Stored items from a collection:

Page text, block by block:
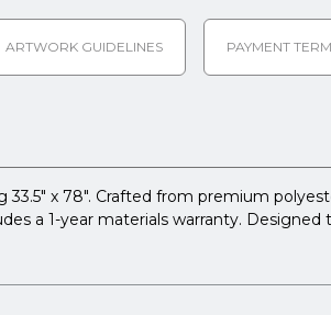
ARTWORK GUIDELINES PAYMENT
x 78". Crafted from premium
a 1-year materials warranty.
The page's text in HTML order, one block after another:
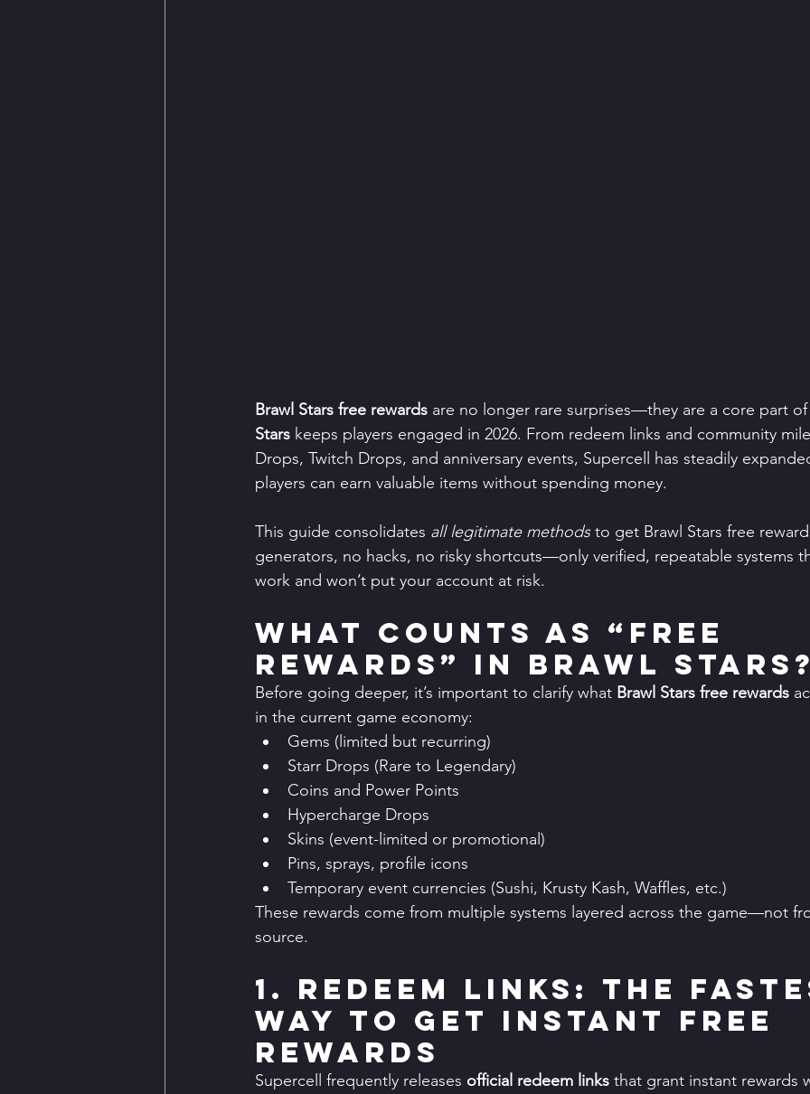
Brawl Stars free rewards are no longer rare surprises—they are a core part
Stars keeps players engaged in 2026. From redeem links and community
Drops, Twitch Drops, and anniversary events, Supercell has steadily
players can earn valuable items without spending money.
This guide consolidates all legitimate methods to get Brawl Stars free
generators, no hacks, no risky shortcuts—only verified, repeatable systems
work and won’t put your account at risk.
What Counts as “Free
Rewards” in Brawl Stars?
Before going deeper, it’s important to clarify what Brawl Stars free rewards
in the current game economy:
Gems (limited but recurring)
Starr Drops (Rare to Legendary)
Coins and Power Points
Hypercharge Drops
Skins (event-limited or promotional)
Pins, sprays, profile icons
Temporary event currencies (Sushi, Krusty Kash, Waffles, etc.)
These rewards come from multiple systems layered across the game—not
source.
1. Redeem Links: The
Way to Get Instant Free
Rewards
Supercell frequently releases official redeem links that grant instant rewards
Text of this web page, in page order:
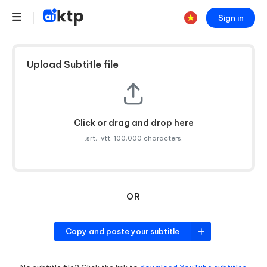
Sign in
Upload Subtitle file
Click or drag and drop here
.srt, .vtt, 100,000 characters.
OR
Copy and paste your subtitle
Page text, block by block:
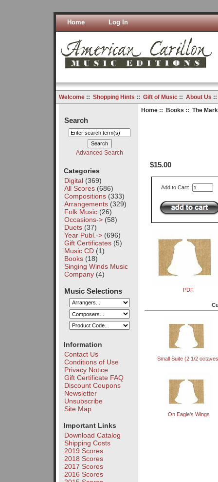
Home Log In
Welcome:: Shopping Hints :: Gift of Music:: About Us
Search
Advanced Search
Categories
Digital(369)
All Scores(686)
Compositions(333)
Arrangements(329)
Folk Music(26)
Occasions->(58)
Duets(37)
Year Publ.->(696)
Gift Certificates(5)
Music CD(1)
Books(18)
Singing Winds Music
Company(4)
Music Selections
Information
Contact Us
Conditions of Use
Privacy Notice
Gift Certificate FAQ
Discount Coupons
Newsletter
Unsubscribe
Site Map
Important Links
Download Catalog
Shipping Costs
2019 Scores
2018 Scores
2017 Scores
2016 Scores
Home:: Books :: The
$15.00
Add to Cart:
PDF
Small Suite (2 1/2
On Eagle's Wings
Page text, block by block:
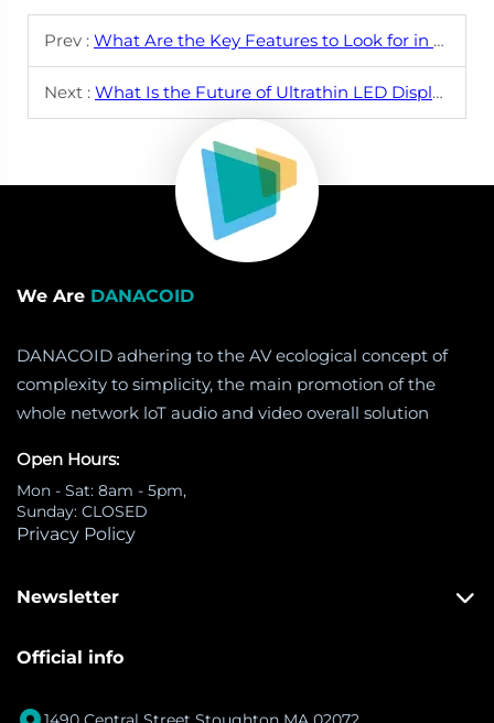
Prev : What Are the Key Features to Look for in an Ultrathin LED Display?
Next : What Is the Future of Ultrathin LED Displays in Consumer Electronics?
We Are DANACOID
DANACOID adhering to the AV ecological concept of
complexity to simplicity, the main promotion of the
whole network loT audio and video overall solution
Open Hours:
Mon - Sat: 8am - 5pm,
Sunday: CLOSED
Privacy Policy
Newsletter
Official info
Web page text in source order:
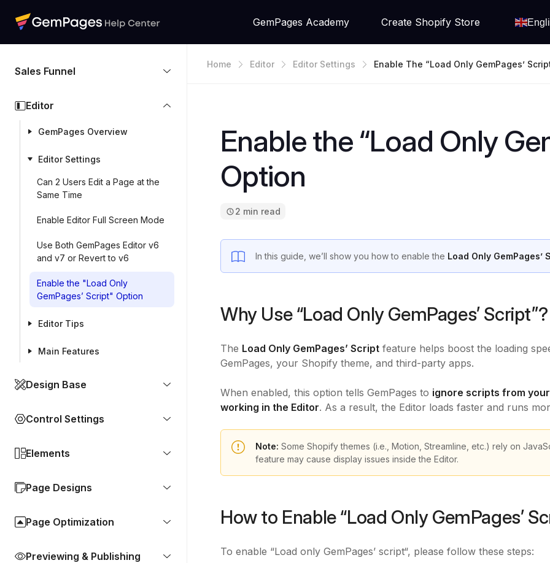
GemPages Academy Create Shopify Store
Sales Funnel
Editor
GemPages Overview
Editor Settings
Can 2 Users Edit a Page at the
Same Time
Enable Editor Full Screen Mode
Use Both GemPages Editor v6
and v7 or Revert to v6
Enable the "Load Only
GemPages’ Script" Option
Editor Tips
Main Features
Design Base
Control Settings
Elements
Page Designs
Page Optimization
Previewing & Publishing
Home Editor Editor Settings Enable The “Load Only GemPages’
Enable the “Load Only
Option
2 min read
In this guide, we’ll show you how to enable the Load Only GemPages’
Why Use “Load Only GemPages’ Script”?
The Load Only GemPages’ Script feature helps boost the loading
GemPages, your Shopify theme, and third-party apps.
When enabled, this option tells GemPages to ignore scripts from
working in the Editor. As a result, the Editor loads faster and runs
Note: Some Shopify themes (i.e., Motion, Streamline, etc.) rely on
feature may cause display issues inside the Editor.
How to Enable “Load Only GemPages’
To enable “Load only GemPages’ script“, please follow these steps:
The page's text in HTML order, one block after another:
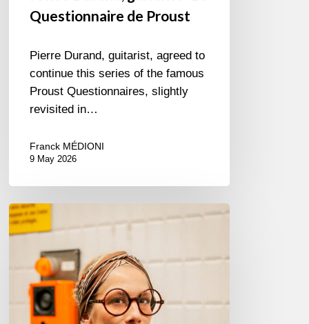
Questionnaire de Proust
Pierre Durand, guitarist, agreed to
continue this series of the famous
Proust Questionnaires, slightly
revisited in…
Franck MÉDIONI
9 May 2026
Cecil
L.
Recchia,
singer
The
Proust
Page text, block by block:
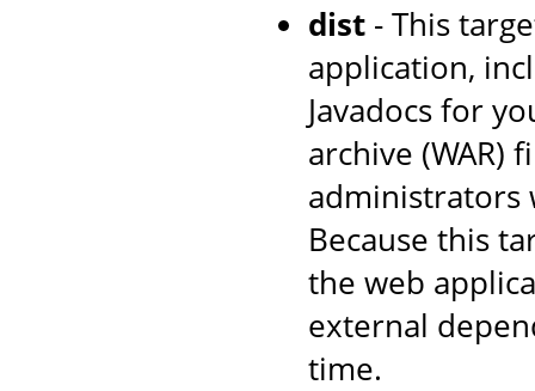
dist - This
application,
Javadocs for
archive (WAR)
administrators
Because this
the web
external
time.
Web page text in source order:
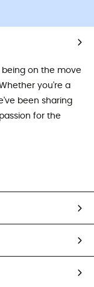
on the move
you're a
been sharing
for the
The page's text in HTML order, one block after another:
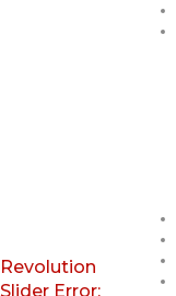
Revolution
Slider Error:
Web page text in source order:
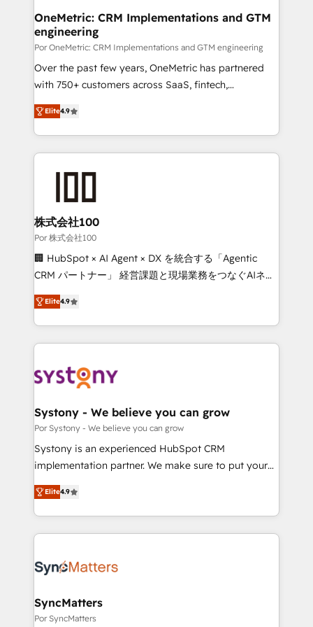
Certified
and technology for predictable, scalable revenue
growth. Our expertise spans RevOps, CRM and data
architecture, AI enablement, and strategic marketing,
delivered through our proprietary FLAIR framework
for responsible AI adoption. As a HubSpot Elite
we blend strategy, creativity, and technology to help
organisations scale smarter and grow stronger.
OneMetric: CRM Implementations and GTM
engineering
Por OneMetric: CRM Implementations and GTM engineering
Over the past few years, OneMetric has partnered
with 750+ customers across SaaS, fintech,
healthcare, real estate, and other industries. With
150+ HubSpot-certified experts, we deliver scalable
solutions to complex GTM and RevOps challenges.
Our Expertise 🔹 Onboarding & Implementation:
from other CRMs to HubSpot without data loss or
downtime. 🔹 RevOps Strategy: Align teams,
processes, and data to drive revenue efficiency. 🔹
Integrations: Connect HubSpot with your tech stack
for better adoption. 🔹 Custom Solutions: Build
SOC 2 Type II and ISO 27001 certified, reinforcing
our commitment to data security and compliance. At
Elite4.9
株式会社100
Por 株式会社100
🏢 HubSpot × AI Agent × DX を統合する「Agentic
CRM パートナー」 経営課題と現場業務をつなぐAIネイ
ティブ・エージェンシーとして、HubSpot Eliteの実装
力で顧客フロント業務を再設計します。 💡 100inc は何
をする会社か？ HubSpotを共通基盤に、AIエージェン
トを組み込んだ顧客フロント業務（マーケティング・営
ィブ・エージェンシーです。事業部・グループ会社・部
を、CRMを軸とした全社共通基盤に再構築します。意
思決定者・PMO・現場担当者に並走します。 1️⃣
HubSpot導入・活用支援 顧客データの一元化から、
GTMの見える化・自動化まで。全Hub統合運用、デー
2️⃣ AIエージェント組織構築 営業・マーケティング業務
の一部をAIが自律実行する組織への移行を設計・実装。
DX × AI推進のPMO伴走支援 複数部門をまたぐDX×AI変
革を、構想から実装・定着までPMOとして主導。「設
の統合・浸透・変革管理を実行します。 ▸ CMS戦略設
Elite4.9
Systony - We believe you can grow
Por Systony - We believe you can grow
Systony is an experienced HubSpot CRM
implementation partner. We make sure to put your
organization's needs and goals first and think along
with your organization. We are only satisfied once
you are too. Why Systony? - 20+ years of
experience with CRM, Marketing, Sales & Service
Own back-end developers - Complex data
View, SuperOffice) - Custom integrations (e.g. MS
Business Central, Navision, AX, SAP, Exact, AFAS) We
Elite4.9
SyncMatters
Por SyncMatters
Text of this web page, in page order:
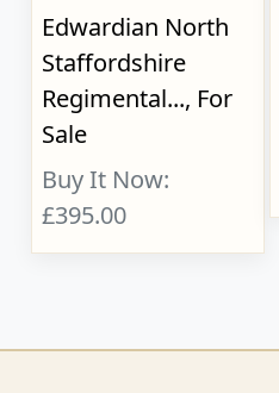
Edwardian North
Staffordshire
Regimental..., For
Sale
Buy It Now:
£395.00
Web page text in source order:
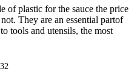
of plastic for the sauce the price
They are an essential partof
tools and utensils, the most
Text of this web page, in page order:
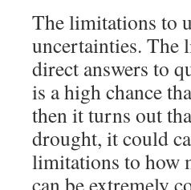
The limitations to
uncertainties. The
direct answers to
is a high chance
then it turns out
drought, it could
limitations to how
can be extremely
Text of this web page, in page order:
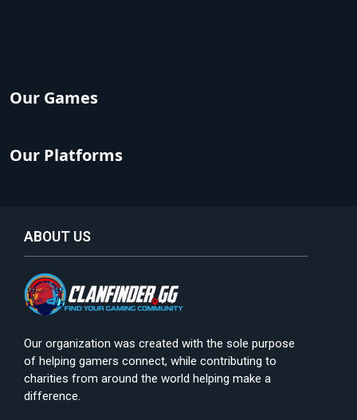
Our Games
Our Platforms
ABOUT US
Our organization was created with the sole purpose
of helping gamers connect, while contributing to
charities from around the world helping make a
difference.
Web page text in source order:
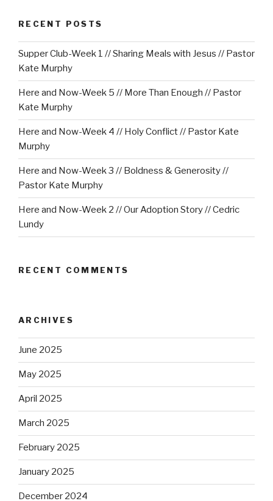
RECENT POSTS
Supper Club-Week 1 // Sharing Meals with Jesus // Pastor
Kate Murphy
Here and Now-Week 5 // More Than Enough // Pastor
Kate Murphy
Here and Now-Week 4 // Holy Conflict // Pastor Kate
Murphy
Here and Now-Week 3 // Boldness & Generosity //
Pastor Kate Murphy
Here and Now-Week 2 // Our Adoption Story // Cedric
Lundy
RECENT COMMENTS
ARCHIVES
June 2025
May 2025
April 2025
March 2025
February 2025
January 2025
December 2024
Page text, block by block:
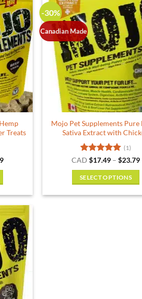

▶ _ASSIGNMENT_
Repeat each entry above exactly, passing over any images.

▶ _WRITTEN ANSWER_
Page text, block by block:
ARTWORK GUIDELINES PAYMENT
x 78". Crafted from premium
a 1-year materials warranty.
The page's text in HTML order, one block after another:
Brawl Stars free rewards are no longer rare surprises—they are a core part
Stars keeps players engaged in 2026. From redeem links and community
Drops, Twitch Drops, and anniversary events, Supercell has steadily
players can earn valuable items without spending money.
This guide consolidates all legitimate methods to get Brawl Stars free
generators, no hacks, no risky shortcuts—only verified, repeatable systems
work and won’t put your account at risk.
What Counts as “Free
Rewards” in Brawl Stars?
Before going deeper, it’s important to clarify what Brawl Stars free rewards
in the current game economy:
Gems (limited but recurring)
Starr Drops (Rare to Legendary)
Coins and Power Points
Hypercharge Drops
Skins (event-limited or promotional)
Pins, sprays, profile icons
Temporary event currencies (Sushi, Krusty Kash, Waffles, etc.)
These rewards come from multiple systems layered across the game—not
source.
1. Redeem Links: The
Way to Get Instant Free
Rewards
Supercell frequently releases official redeem links that grant instant rewards
Text of this web page, in page order:
Sign in
Upload Subtitle file
Click or drag and drop here
.srt, .vtt, 100,000 characters.
OR
Copy and paste your subtitle
Page text, block by block:
Home Log In
Welcome:: Shopping Hints :: Gift of Music:: About Us
Search
Advanced Search
Categories
Digital(369)
All Scores(686)
Compositions(333)
Arrangements(329)
Folk Music(26)
Occasions->(58)
Duets(37)
Year Publ.->(696)
Gift Certificates(5)
Music CD(1)
Books(18)
Singing Winds Music
Company(4)
Music Selections
Information
Contact Us
Conditions of Use
Privacy Notice
Gift Certificate FAQ
Discount Coupons
Newsletter
Unsubscribe
Site Map
Important Links
Download Catalog
Shipping Costs
2019 Scores
2018 Scores
2017 Scores
2016 Scores
Home:: Books :: The
$15.00
Add to Cart:
PDF
Small Suite (2 1/2
On Eagle's Wings
Page text, block by block:
Prev : What Are the Key Features to Look for in an Ultrathin LED Display?
Next : What Is the Future of Ultrathin LED Displays in Consumer Electronics?
We Are DANACOID
DANACOID adhering to the AV ecological concept of
complexity to simplicity, the main promotion of the
whole network loT audio and video overall solution
Open Hours:
Mon - Sat: 8am - 5pm,
Sunday: CLOSED
Privacy Policy
Newsletter
Official info
Web page text in source order:
GemPages Academy Create Shopify Store
Sales Funnel
Editor
GemPages Overview
Editor Settings
Can 2 Users Edit a Page at the
Same Time
Enable Editor Full Screen Mode
Use Both GemPages Editor v6
and v7 or Revert to v6
Enable the "Load Only
GemPages’ Script" Option
Editor Tips
Main Features
Design Base
Control Settings
Elements
Page Designs
Page Optimization
Previewing & Publishing
Home Editor Editor Settings Enable The “Load Only GemPages’
Enable the “Load Only
Option
2 min read
In this guide, we’ll show you how to enable the Load Only GemPages’
Why Use “Load Only GemPages’ Script”?
The Load Only GemPages’ Script feature helps boost the loading
GemPages, your Shopify theme, and third-party apps.
When enabled, this option tells GemPages to ignore scripts from
working in the Editor. As a result, the Editor loads faster and runs
Note: Some Shopify themes (i.e., Motion, Streamline, etc.) rely on
feature may cause display issues inside the Editor.
How to Enable “Load Only GemPages’
To enable “Load only GemPages’ script“, please follow these steps:
The page's text in HTML order, one block after another:
Questionnaire de Proust
Pierre Durand, guitarist, agreed to
continue this series of the famous
Proust Questionnaires, slightly
revisited in…
Franck MÉDIONI
9 May 2026
Cecil
L.
Recchia,
singer
The
Proust
Page text, block by block:
dist - This
application,
Javadocs for
archive (WAR)
administrators
Because this
the web
external
time.
Web page text in source order:
on the move
you're a
been sharing
for the
The page's text in HTML order, one block after another:
Revolution
Slider Error:
Web page text in source order:
Certified
and technology for predictable, scalable revenue
growth. Our expertise spans RevOps, CRM and data
architecture, AI enablement, and strategic marketing,
delivered through our proprietary FLAIR framework
for responsible AI adoption. As a HubSpot Elite
we blend strategy, creativity, and technology to help
organisations scale smarter and grow stronger.
OneMetric: CRM Implementations and GTM
engineering
Por OneMetric: CRM Implementations and GTM engineering
Over the past few years, OneMetric has partnered
with 750+ customers across SaaS, fintech,
healthcare, real estate, and other industries. With
150+ HubSpot-certified experts, we deliver scalable
solutions to complex GTM and RevOps challenges.
Our Expertise 🔹 Onboarding & Implementation:
from other CRMs to HubSpot without data loss or
downtime. 🔹 RevOps Strategy: Align teams,
processes, and data to drive revenue efficiency. 🔹
Integrations: Connect HubSpot with your tech stack
for better adoption. 🔹 Custom Solutions: Build
SOC 2 Type II and ISO 27001 certified, reinforcing
our commitment to data security and compliance. At
Elite4.9
株式会社100
Por 株式会社100
🏢 HubSpot × AI Agent × DX を統合する「Agentic
CRM パートナー」 経営課題と現場業務をつなぐAIネイ
ティブ・エージェンシーとして、HubSpot Eliteの実装
力で顧客フロント業務を再設計します。 💡 100inc は何
をする会社か？ HubSpotを共通基盤に、AIエージェン
トを組み込んだ顧客フロント業務（マーケティング・営
ィブ・エージェンシーです。事業部・グループ会社・部
を、CRMを軸とした全社共通基盤に再構築します。意
思決定者・PMO・現場担当者に並走します。 1️⃣
HubSpot導入・活用支援 顧客データの一元化から、
GTMの見える化・自動化まで。全Hub統合運用、デー
2️⃣ AIエージェント組織構築 営業・マーケティング業務
の一部をAIが自律実行する組織への移行を設計・実装。
DX × AI推進のPMO伴走支援 複数部門をまたぐDX×AI変
革を、構想から実装・定着までPMOとして主導。「設
の統合・浸透・変革管理を実行します。 ▸ CMS戦略設
Elite4.9
Systony - We believe you can grow
Por Systony - We believe you can grow
Systony is an experienced HubSpot CRM
implementation partner. We make sure to put your
organization's needs and goals first and think along
with your organization. We are only satisfied once
you are too. Why Systony? - 20+ years of
experience with CRM, Marketing, Sales & Service
Own back-end developers - Complex data
View, SuperOffice) - Custom integrations (e.g. MS
Business Central, Navision, AX, SAP, Exact, AFAS) We
Elite4.9
SyncMatters
Por SyncMatters
Text of this web page, in page order:
Edwardian North
Staffordshire
Regimental..., For
Sale
Buy It Now:
£395.00
Web page text in source order:
of plastic for the sauce the price
They are an essential partof
tools and utensils, the most
Text of this web page, in page order:
The limitations to
uncertainties. The
direct answers to
is a high chance
then it turns out
drought, it could
limitations to how
can be extremely
Text of this web page, in page order:
Our Games
Our Platforms
ABOUT US
Our organization was created with the sole purpose
of helping gamers connect, while contributing to
charities from around the world helping make a
difference.
Web page text in source order:
RECENT POSTS
Supper Club-Week 1 // Sharing Meals with Jesus // Pastor
Kate Murphy
Here and Now-Week 5 // More Than Enough // Pastor
Kate Murphy
Here and Now-Week 4 // Holy Conflict // Pastor Kate
Murphy
Here and Now-Week 3 // Boldness & Generosity //
Pastor Kate Murphy
Here and Now-Week 2 // Our Adoption Story // Cedric
Lundy
RECENT COMMENTS
ARCHIVES
June 2025
May 2025
April 2025
March 2025
February 2025
January 2025
December 2024
Page text, block by block:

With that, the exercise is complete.